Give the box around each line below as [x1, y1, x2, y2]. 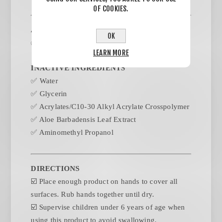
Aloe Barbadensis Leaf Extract [39, 115, 136, 124]
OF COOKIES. [93, 4, 129, 13]
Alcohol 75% [39, 39, 82, 47]
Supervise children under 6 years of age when [39, 203, 185, 212]
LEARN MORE [93, 48, 129, 57]
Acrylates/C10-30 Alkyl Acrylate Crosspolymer [39, 103, 190, 111]
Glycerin [39, 90, 67, 98]
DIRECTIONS [31, 165, 80, 173]

◆ ◆ ◆ ◆

Work instructions – Your task is to transcribe the line containing "Alcohol 75% [39, 39, 82, 47]" and every line after it, through the last line of the data, exactly as written and with nothing more.

Answer to this exercise –
Alcohol 75% [39, 39, 82, 47]
Supervise children under 6 years of age when [39, 203, 185, 212]
LEARN MORE [93, 48, 129, 57]
Acrylates/C10-30 Alkyl Acrylate Crosspolymer [39, 103, 190, 111]
Glycerin [39, 90, 67, 98]
DIRECTIONS [31, 165, 80, 173]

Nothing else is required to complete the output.